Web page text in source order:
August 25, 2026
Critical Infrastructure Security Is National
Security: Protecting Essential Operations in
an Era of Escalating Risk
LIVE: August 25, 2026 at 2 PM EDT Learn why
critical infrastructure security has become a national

##########

- **Task description**:
List the lines of the material in which the word "August" occurs.

- **The answer**:
August 25, 2026
LIVE: August 25, 2026 at 2 PM EDT Learn why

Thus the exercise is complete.